1 Overview
The R programming language provides researchers with access to a large range of fully customisable data visualisation options, which are typically not available in point-and-click software. These visualisations are not only visually appealing, but can increase transparency about the distribution of the underlying data, rather than relying on commonly used visualisations of aggregations.
In this introductory section of our course, we will provide a practical introduction to using R, particularly in how to visualise data which you will use throughout the course. First, we will explain the rationale behind using R for data visualisation using the ggplot2
package. This package will allow us to begin with common plotting outputs such as histograms and boxplots, and extend to more complex structures used within spatial data visualisation.
1.1 The ggplot2
package
There are a host of options to data visualisation in R. In this course, we will mainly use the ggplot2
package, which forms part of the larger tidyverse
collection of packages which provide functions for efficient data management in R. We will also use eother packages within tidyverse
in the course.
A grammar of graphics is a standardised way to describe the components of a graphic. ggplot2
uses a layered grammar of graphics, in which plots are bulit up in a series of layers. It may be helpful to think about any picture as having multiple elements that sit semi-transparently over each other.
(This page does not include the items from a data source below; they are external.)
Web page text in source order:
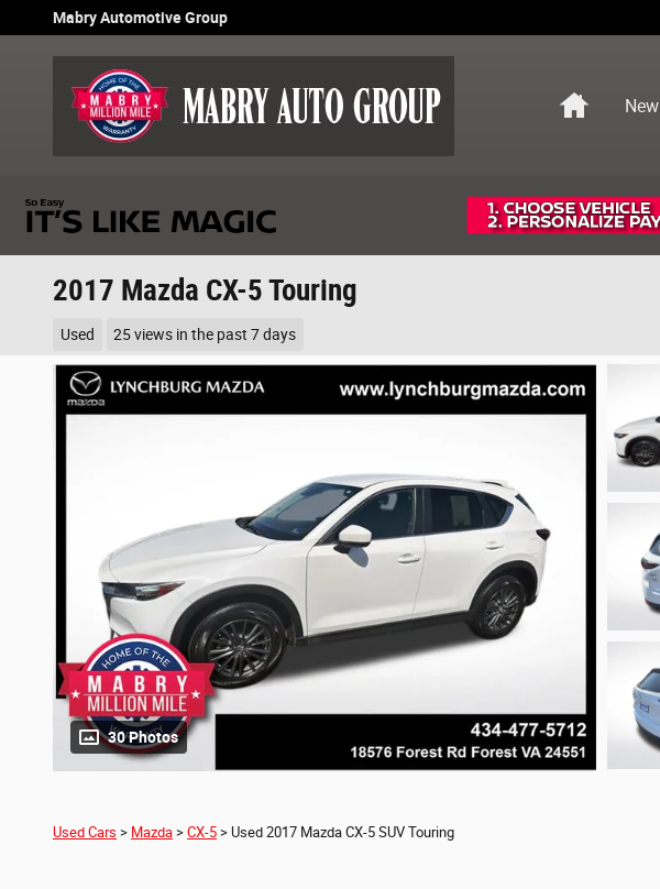
Skip to main content
Mabry Automotive Group
HomeNew
2017 Mazda CX-5 Touring
Used 25 views in the past 7 days
30 Photos
Used Cars > Mazda > CX-5 > Used 2017 Mazda CX-5 SUV Touring
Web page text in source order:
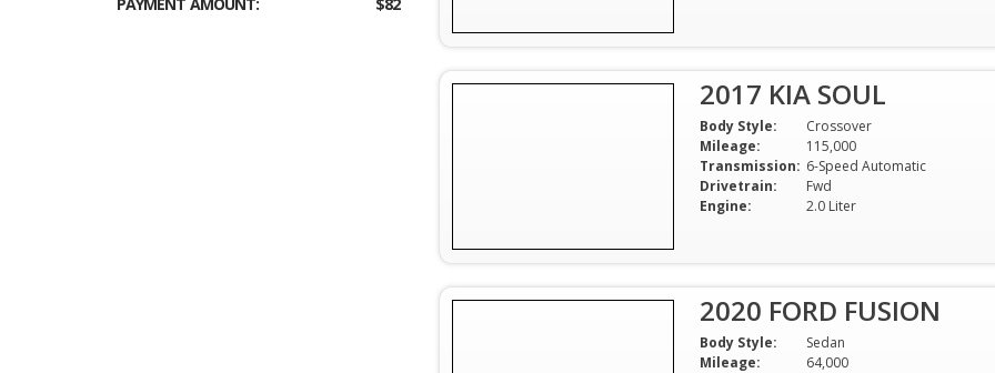
2017 KIA SOUL
Body Style:
Crossover
Mileage:
115,000
Transmission: 6-Speed Automatic
Drivetrain:
Fwd
Engine:
2.0 Liter
2020 FORD FUSION
Body Style:
Sedan
Mileage:
64,000
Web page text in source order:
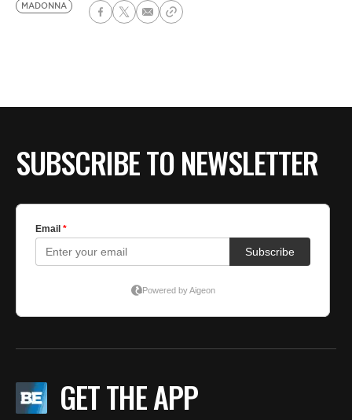
MADONNA
SUBSCRIBE TO NEWSLETTER
GET THE APP
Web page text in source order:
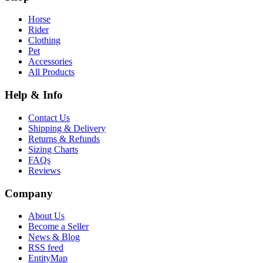
Horse
Rider
Clothing
Pet
Accessories
All Products
Help & Info
Contact Us
Shipping & Delivery
Returns & Refunds
Sizing Charts
FAQs
Reviews
Company
About Us
Become a Seller
News & Blog
RSS feed
EntityMap
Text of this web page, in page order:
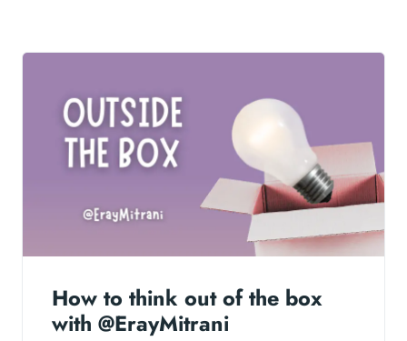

Figure \(\ref{fig:layer}\) shows the evolution of a sumple scatterplot using this layered approach. First, the plot space is built (layer 1); the variables are specified (layer 2); the type of visualisation that is desired for these variables is specified (layer 3) - in this case geom_point()
is called to visualise individual data points; a second geom
layer is added to include a line of best fit (layer 4); the axis labels are editied for readability (layer 5) and finally, a theme is applied to change the overall appearance of the plot (layer 6).
Each layer is independent and individually customisable. For example, the size, colour and position of each component can be adjusted. The use of layers makes it easy to build up complex plots step-by-step, and to adapt or extend plots from existing code.